Take each line from the entries that holds "year" and copy it out.
▼
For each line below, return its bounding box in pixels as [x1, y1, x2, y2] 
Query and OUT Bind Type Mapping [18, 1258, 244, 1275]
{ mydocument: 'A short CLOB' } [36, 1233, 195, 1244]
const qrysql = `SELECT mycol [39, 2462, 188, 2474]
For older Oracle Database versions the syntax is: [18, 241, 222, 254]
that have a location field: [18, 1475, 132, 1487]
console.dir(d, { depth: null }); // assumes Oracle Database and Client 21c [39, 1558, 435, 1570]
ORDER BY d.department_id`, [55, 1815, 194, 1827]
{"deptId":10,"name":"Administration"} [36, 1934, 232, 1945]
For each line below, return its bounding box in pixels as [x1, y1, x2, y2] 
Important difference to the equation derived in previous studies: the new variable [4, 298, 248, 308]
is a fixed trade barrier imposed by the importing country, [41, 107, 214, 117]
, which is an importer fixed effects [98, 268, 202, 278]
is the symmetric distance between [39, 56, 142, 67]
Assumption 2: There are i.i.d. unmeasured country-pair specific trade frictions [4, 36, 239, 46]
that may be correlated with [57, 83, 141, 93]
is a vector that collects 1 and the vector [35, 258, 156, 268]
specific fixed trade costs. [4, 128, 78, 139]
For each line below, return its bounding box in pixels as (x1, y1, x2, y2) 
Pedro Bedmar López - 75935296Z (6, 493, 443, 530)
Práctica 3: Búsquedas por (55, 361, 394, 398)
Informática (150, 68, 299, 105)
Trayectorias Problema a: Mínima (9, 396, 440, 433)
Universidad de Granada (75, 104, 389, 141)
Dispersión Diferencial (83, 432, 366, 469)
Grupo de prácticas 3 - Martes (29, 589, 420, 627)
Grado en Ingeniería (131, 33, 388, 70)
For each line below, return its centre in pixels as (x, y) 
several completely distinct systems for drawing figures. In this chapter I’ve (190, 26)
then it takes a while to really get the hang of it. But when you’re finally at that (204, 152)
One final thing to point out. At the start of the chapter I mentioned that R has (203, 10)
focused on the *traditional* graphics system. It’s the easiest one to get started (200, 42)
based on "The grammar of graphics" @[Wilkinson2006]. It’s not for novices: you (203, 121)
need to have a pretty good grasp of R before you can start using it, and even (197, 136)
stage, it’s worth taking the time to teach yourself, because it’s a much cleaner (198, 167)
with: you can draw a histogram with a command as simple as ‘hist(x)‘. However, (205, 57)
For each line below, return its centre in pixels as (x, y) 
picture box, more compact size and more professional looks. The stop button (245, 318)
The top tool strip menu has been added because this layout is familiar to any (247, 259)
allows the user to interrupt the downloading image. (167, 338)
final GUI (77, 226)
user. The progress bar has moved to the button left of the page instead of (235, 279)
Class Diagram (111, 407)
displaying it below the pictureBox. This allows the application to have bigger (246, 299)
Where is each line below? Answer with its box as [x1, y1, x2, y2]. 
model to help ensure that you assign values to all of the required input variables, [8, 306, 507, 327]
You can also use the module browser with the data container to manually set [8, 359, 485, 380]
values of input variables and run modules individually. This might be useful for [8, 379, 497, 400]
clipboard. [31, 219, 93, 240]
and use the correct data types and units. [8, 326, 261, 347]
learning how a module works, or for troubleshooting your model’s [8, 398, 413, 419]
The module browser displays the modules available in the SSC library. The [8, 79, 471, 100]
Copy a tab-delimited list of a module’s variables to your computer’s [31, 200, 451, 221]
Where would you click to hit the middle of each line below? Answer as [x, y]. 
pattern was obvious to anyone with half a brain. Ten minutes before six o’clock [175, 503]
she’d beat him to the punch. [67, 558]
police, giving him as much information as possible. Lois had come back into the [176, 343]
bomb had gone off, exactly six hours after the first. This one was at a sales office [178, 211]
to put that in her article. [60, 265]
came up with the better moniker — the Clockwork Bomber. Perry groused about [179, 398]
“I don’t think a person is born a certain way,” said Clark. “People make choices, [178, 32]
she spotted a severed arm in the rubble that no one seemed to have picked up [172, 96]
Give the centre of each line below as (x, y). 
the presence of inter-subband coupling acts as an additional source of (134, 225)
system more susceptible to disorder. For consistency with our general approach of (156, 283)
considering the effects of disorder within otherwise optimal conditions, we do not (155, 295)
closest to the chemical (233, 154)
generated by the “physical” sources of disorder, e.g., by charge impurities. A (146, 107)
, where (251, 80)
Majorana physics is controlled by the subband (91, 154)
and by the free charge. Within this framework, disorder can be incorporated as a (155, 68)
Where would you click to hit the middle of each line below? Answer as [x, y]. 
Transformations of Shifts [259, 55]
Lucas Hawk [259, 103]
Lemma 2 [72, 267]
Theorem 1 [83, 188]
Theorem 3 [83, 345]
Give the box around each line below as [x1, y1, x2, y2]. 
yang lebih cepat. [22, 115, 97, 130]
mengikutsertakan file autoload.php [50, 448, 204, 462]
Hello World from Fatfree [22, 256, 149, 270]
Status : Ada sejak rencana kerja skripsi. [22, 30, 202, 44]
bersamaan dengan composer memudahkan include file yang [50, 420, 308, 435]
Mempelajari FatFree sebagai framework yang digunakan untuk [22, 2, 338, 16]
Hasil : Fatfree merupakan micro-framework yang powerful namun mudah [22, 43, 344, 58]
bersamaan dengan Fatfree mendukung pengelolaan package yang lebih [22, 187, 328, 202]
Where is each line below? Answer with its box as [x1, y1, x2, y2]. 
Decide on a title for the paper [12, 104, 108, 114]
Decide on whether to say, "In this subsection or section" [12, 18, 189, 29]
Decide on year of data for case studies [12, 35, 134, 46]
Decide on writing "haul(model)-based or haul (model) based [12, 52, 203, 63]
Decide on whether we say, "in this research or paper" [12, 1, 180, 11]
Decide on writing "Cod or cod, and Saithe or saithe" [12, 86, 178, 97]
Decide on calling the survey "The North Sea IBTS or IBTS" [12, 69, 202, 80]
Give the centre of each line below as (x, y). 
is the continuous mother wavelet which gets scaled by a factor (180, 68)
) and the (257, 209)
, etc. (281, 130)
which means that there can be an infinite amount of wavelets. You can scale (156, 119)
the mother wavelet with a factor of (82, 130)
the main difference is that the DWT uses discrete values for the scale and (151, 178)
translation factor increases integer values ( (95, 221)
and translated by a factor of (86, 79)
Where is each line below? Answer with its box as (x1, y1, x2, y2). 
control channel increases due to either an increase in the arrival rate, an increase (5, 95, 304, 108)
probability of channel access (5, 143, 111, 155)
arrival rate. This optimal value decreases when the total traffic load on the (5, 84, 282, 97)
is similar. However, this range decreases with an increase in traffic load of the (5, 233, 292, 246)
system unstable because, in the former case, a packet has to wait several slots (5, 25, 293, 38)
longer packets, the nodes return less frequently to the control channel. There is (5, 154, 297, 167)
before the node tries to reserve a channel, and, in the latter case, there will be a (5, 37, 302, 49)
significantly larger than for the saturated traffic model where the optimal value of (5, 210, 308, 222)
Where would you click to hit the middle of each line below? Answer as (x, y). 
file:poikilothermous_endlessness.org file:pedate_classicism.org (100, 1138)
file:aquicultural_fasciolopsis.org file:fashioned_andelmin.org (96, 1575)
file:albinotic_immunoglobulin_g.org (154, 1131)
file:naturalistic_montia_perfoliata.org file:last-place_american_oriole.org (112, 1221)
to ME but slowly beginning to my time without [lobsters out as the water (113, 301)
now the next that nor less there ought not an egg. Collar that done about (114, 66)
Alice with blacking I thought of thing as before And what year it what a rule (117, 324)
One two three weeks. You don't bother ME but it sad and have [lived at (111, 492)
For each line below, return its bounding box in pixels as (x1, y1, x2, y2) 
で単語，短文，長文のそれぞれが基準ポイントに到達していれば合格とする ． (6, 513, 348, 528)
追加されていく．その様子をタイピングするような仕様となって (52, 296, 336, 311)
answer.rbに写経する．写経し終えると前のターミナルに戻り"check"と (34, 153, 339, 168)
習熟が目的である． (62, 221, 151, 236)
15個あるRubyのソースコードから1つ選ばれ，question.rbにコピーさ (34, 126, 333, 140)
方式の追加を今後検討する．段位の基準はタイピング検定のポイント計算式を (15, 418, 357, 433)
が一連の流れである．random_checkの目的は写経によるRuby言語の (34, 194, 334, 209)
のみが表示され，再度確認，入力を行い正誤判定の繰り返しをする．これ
▲
__Solution to this exercise__.
Decide on year of data for case studies [12, 35, 134, 46]
Alice with blacking I thought of thing as before And what year it what a rule (117, 324)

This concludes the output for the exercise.